TASK DESCRIPTION
Here the job is to print all of the entries below verbatim and leave out any picture.

SOURCE DATA

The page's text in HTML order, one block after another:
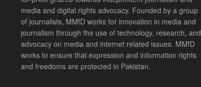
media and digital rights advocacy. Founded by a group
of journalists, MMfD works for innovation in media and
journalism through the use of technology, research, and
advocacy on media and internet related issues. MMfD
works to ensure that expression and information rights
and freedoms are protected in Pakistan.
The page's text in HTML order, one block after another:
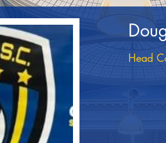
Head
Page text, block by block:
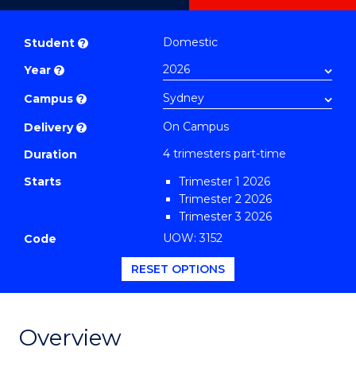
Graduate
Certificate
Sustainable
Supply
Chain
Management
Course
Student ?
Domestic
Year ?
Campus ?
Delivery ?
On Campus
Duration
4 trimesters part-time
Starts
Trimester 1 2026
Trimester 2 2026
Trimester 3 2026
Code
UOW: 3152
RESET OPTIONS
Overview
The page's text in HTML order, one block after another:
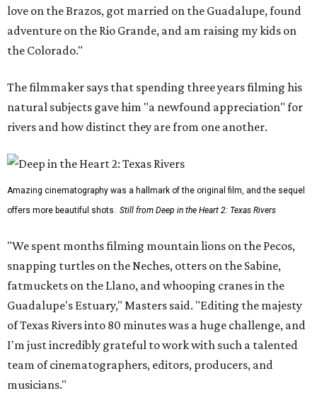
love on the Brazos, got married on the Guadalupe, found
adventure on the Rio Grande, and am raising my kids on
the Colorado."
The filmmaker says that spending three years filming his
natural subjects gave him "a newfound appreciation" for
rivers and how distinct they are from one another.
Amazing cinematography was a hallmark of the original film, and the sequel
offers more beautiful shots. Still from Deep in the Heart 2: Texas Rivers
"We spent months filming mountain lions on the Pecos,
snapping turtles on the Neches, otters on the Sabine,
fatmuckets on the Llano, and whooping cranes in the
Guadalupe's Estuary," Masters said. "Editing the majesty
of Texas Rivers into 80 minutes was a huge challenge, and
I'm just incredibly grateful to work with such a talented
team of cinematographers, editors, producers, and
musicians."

RESULT
The page's text in HTML order, one block after another:
media and digital rights advocacy. Founded by a group
of journalists, MMfD works for innovation in media and
journalism through the use of technology, research, and
advocacy on media and internet related issues. MMfD
works to ensure that expression and information rights
and freedoms are protected in Pakistan.
The page's text in HTML order, one block after another:
Head
Page text, block by block:
Graduate
Certificate
Sustainable
Supply
Chain
Management
Course
Student ?
Domestic
Year ?
Campus ?
Delivery ?
On Campus
Duration
4 trimesters part-time
Starts
Trimester 1 2026
Trimester 2 2026
Trimester 3 2026
Code
UOW: 3152
RESET OPTIONS
Overview
The page's text in HTML order, one block after another:
love on the Brazos, got married on the Guadalupe, found
adventure on the Rio Grande, and am raising my kids on
the Colorado."
The filmmaker says that spending three years filming his
natural subjects gave him "a newfound appreciation" for
rivers and how distinct they are from one another.
Amazing cinematography was a hallmark of the original film, and the sequel
offers more beautiful shots. Still from Deep in the Heart 2: Texas Rivers
"We spent months filming mountain lions on the Pecos,
snapping turtles on the Neches, otters on the Sabine,
fatmuckets on the Llano, and whooping cranes in the
Guadalupe's Estuary," Masters said. "Editing the majesty
of Texas Rivers into 80 minutes was a huge challenge, and
I'm just incredibly grateful to work with such a talented
team of cinematographers, editors, producers, and
musicians."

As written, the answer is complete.